Malicious software is used for cyber espionage over users in Central and Eastern Europe.
Last year, ESET specialists were able to detect and analyze several instances of malicious software that were used in cyber espionage operations for users. This malware was named SBDH and uses in its work powerful data filters, various methods of interaction with its operators, as well as an interesting technique for ensuring its survival in the system. The malicious program was aimed at obtaining government and government agencies that are interesting for the attacking data of computers, which are mainly focused on economic growth and cooperation in Central and Eastern Europe. Information about the SBDH will also be presented by researchers ESET Tomáš Gardoň and Robert Lipovský at the Copenhagen Cybercrime Conference 2016 in Copenhagen.

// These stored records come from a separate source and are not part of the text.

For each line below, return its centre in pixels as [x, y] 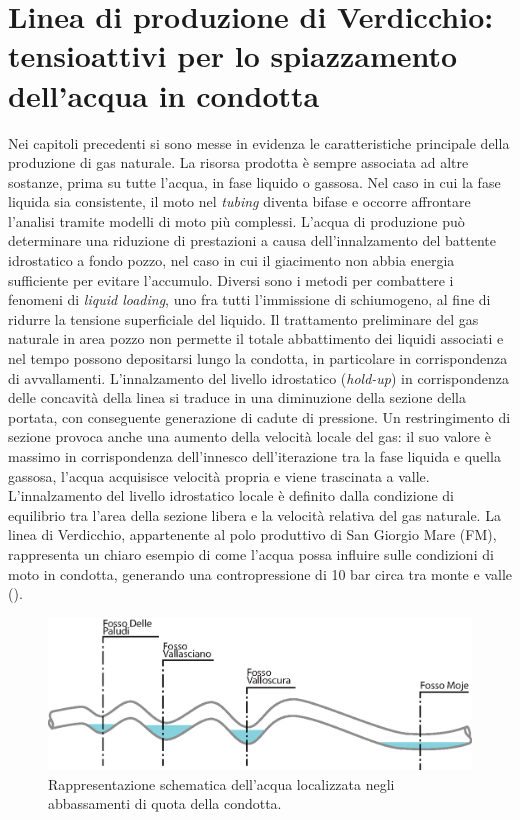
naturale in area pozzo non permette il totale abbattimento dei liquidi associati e [256, 338]
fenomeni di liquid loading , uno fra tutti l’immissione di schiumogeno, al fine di [249, 299]
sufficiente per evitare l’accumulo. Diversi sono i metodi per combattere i [231, 279]
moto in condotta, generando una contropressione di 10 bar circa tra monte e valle [260, 573]
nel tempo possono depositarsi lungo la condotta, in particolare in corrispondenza [258, 358]
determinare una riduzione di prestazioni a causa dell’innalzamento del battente [252, 240]
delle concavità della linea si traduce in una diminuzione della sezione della [237, 397]
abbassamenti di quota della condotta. [165, 803]
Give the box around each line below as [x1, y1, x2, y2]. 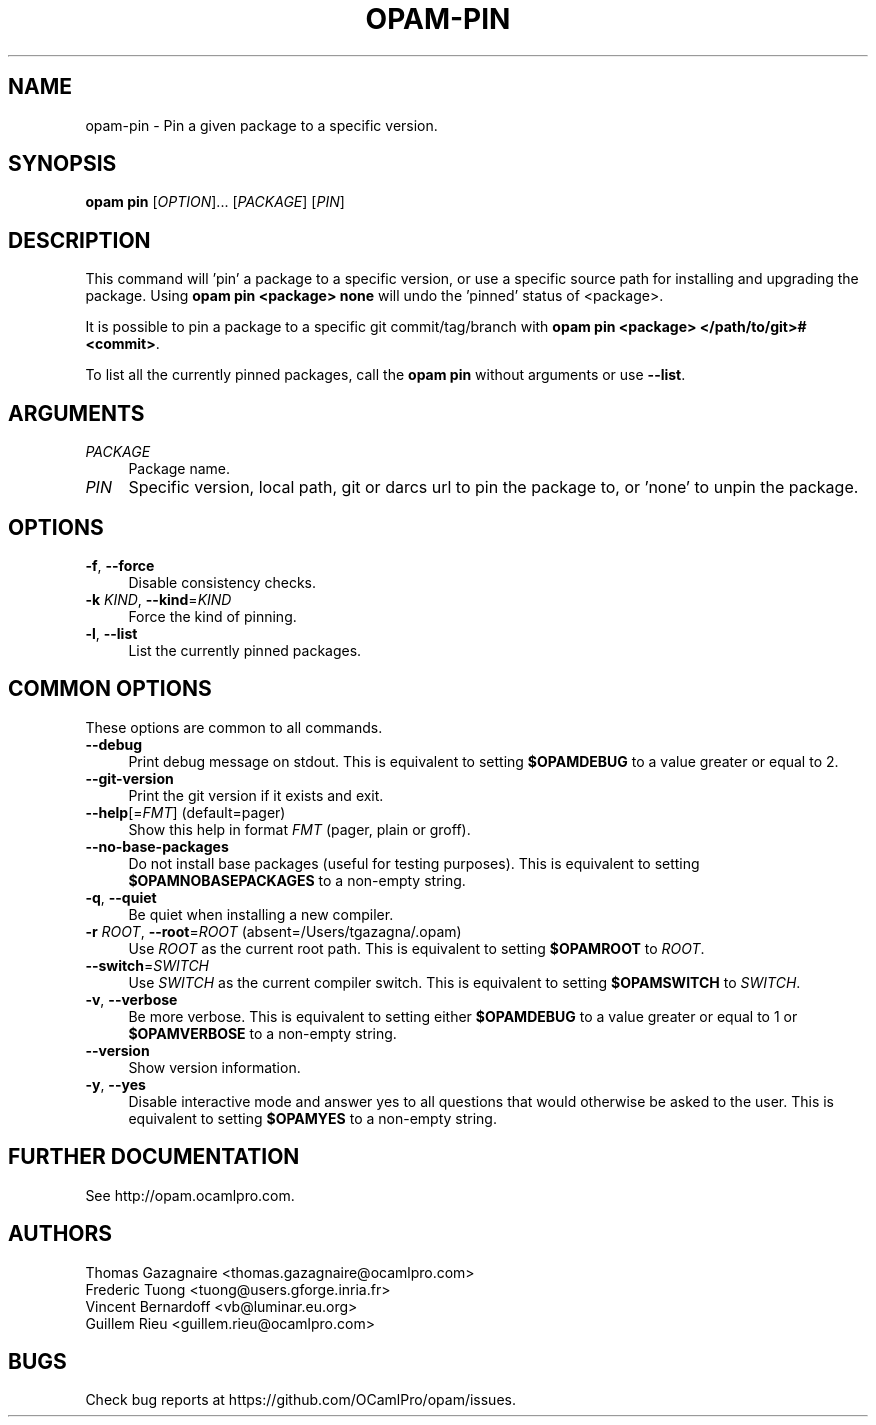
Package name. [128, 460, 231, 478]
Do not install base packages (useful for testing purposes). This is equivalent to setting [128, 854, 700, 872]
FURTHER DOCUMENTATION [8, 1144, 300, 1170]
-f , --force [85, 556, 155, 574]
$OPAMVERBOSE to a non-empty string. [128, 1024, 397, 1042]
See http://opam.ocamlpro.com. [85, 1186, 295, 1204]
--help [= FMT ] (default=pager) [85, 803, 286, 821]
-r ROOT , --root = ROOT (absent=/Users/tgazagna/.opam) [85, 922, 462, 940]
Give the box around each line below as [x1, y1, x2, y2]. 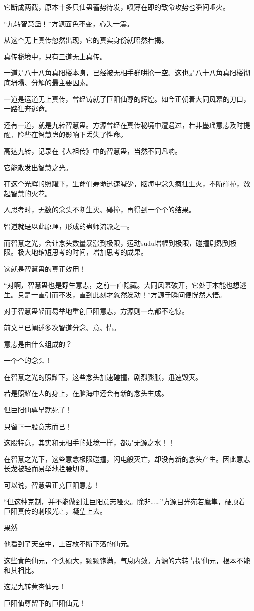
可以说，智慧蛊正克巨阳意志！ [4, 480, 100, 490]
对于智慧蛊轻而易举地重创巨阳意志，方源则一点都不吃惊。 [4, 306, 189, 316]
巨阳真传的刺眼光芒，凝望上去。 [4, 506, 106, 516]
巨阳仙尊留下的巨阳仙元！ [4, 597, 86, 608]
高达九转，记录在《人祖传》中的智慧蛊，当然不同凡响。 [4, 145, 182, 156]
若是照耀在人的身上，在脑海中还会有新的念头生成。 [4, 388, 168, 398]
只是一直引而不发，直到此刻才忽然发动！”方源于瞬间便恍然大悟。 [17, 289, 226, 299]
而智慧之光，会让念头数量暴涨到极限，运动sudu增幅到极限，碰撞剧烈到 [4, 237, 230, 248]
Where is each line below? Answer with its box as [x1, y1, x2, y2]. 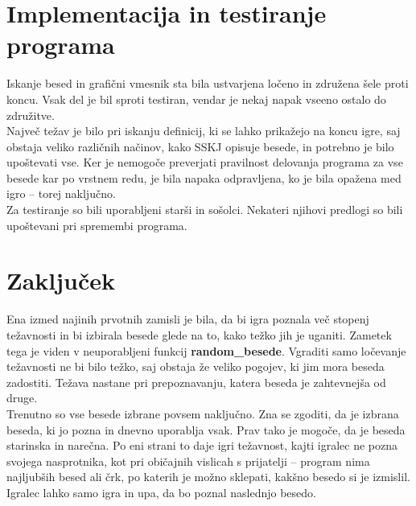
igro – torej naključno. [6, 185, 116, 202]
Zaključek [6, 264, 116, 297]
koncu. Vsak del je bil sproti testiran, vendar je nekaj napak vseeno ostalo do [6, 90, 386, 107]
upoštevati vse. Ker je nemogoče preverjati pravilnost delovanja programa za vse [6, 154, 403, 171]
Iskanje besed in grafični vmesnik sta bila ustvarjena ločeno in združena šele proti [6, 75, 409, 92]
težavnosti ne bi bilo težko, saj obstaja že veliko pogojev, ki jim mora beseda [6, 358, 385, 375]
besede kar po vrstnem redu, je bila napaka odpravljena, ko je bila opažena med [6, 169, 402, 186]
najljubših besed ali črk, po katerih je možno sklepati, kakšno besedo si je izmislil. [6, 468, 410, 485]
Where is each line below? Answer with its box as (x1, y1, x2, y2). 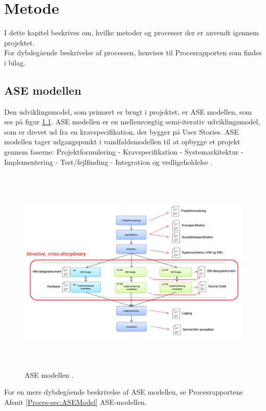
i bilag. (4, 57, 26, 68)
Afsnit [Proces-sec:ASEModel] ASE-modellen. (4, 396, 147, 407)
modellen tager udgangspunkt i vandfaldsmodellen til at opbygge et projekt (4, 136, 240, 147)
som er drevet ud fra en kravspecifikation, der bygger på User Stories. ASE (4, 126, 239, 137)
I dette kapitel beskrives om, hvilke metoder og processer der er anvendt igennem (4, 27, 259, 38)
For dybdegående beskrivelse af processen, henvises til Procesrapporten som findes (4, 47, 262, 58)
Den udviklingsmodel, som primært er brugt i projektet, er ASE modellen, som (4, 106, 252, 117)
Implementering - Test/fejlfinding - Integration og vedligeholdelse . (4, 156, 213, 167)
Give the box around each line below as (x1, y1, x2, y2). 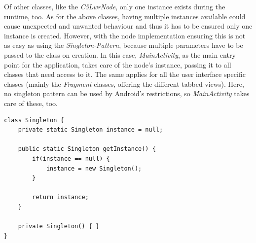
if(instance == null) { (32, 155, 110, 162)
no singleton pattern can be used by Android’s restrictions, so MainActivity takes (4, 88, 250, 99)
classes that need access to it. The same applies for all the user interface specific (4, 69, 246, 79)
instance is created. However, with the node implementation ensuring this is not (4, 30, 246, 40)
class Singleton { (4, 116, 64, 124)
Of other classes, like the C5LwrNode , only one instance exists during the (4, 1, 225, 11)
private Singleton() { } (18, 223, 100, 230)
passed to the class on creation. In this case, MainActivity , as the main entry (4, 49, 236, 60)
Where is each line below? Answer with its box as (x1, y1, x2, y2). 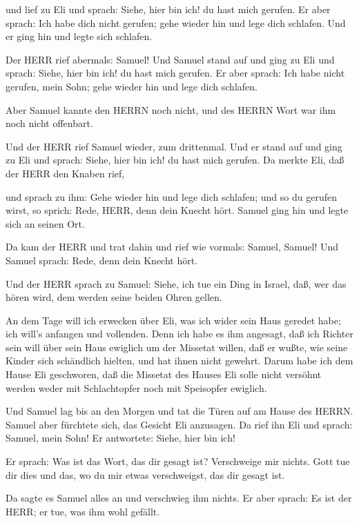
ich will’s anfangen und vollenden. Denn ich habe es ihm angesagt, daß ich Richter (6, 326, 353, 341)
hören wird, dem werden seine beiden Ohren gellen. (6, 290, 222, 304)
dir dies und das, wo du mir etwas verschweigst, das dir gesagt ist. (6, 467, 285, 482)
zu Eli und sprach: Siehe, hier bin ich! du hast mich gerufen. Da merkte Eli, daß (6, 152, 345, 167)
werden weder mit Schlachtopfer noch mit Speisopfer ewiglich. (6, 380, 267, 395)
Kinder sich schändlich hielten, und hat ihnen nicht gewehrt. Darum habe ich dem (6, 353, 353, 368)
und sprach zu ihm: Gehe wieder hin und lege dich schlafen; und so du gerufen (6, 189, 337, 204)
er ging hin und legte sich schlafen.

SBDH consists of a loader and other modules that are used by operators. Compact loader distributed by attackers using phishing emails. Such messages contained an attachment, which contained a file with a double extension in the name. Since Windows hides the extension of known files, a fake extension was displayed to the user, which the attackers expected. In order to further convince the potential victim of its legitimacy, the icons of the standard Microsoft applications or the Word document were selected for the executable files.
Fig. Malefactors mask the executable file of the loader under legitimate Microsoft applications.
')
Fig. Malefactors mask the executable file of the loader under the Word document.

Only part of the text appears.